> [Exercise details]: In your copy, each line below is repeated exactly and no image appears.

Recorded information Start Marker

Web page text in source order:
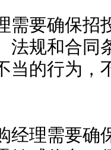
需要确保招
法规和合同
当的行为，
经理需要确
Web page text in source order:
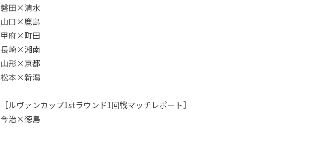
磐田×清水
山口×鹿島
甲府×町田
長崎×湘南
山形×京都
松本×新潟
［ルヴァンカップ1stラウンド1回戦マッチレポート］
今治×徳島
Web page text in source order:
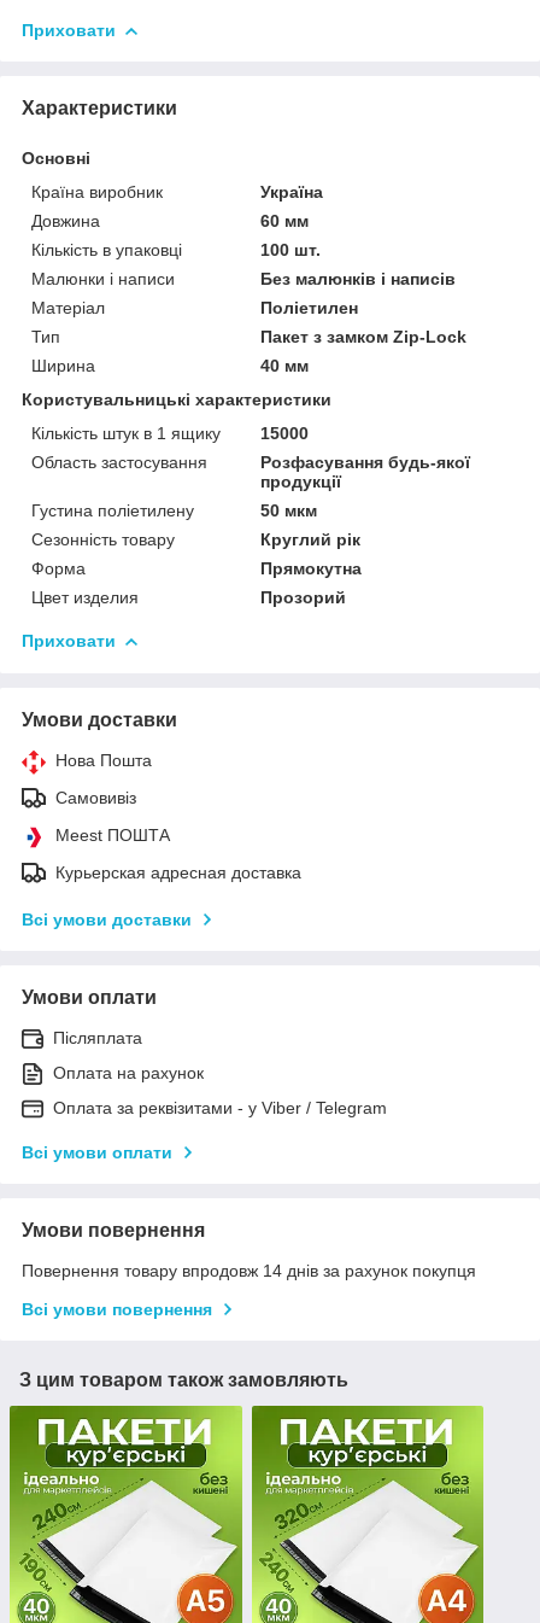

Recorded information End Marker

> [Result of the task]:
Web page text in source order:
需要确保招
法规和合同
当的行为，
经理需要确
Web page text in source order:
磐田×清水
山口×鹿島
甲府×町田
長崎×湘南
山形×京都
松本×新潟
［ルヴァンカップ1stラウンド1回戦マッチレポート］
今治×徳島
Web page text in source order:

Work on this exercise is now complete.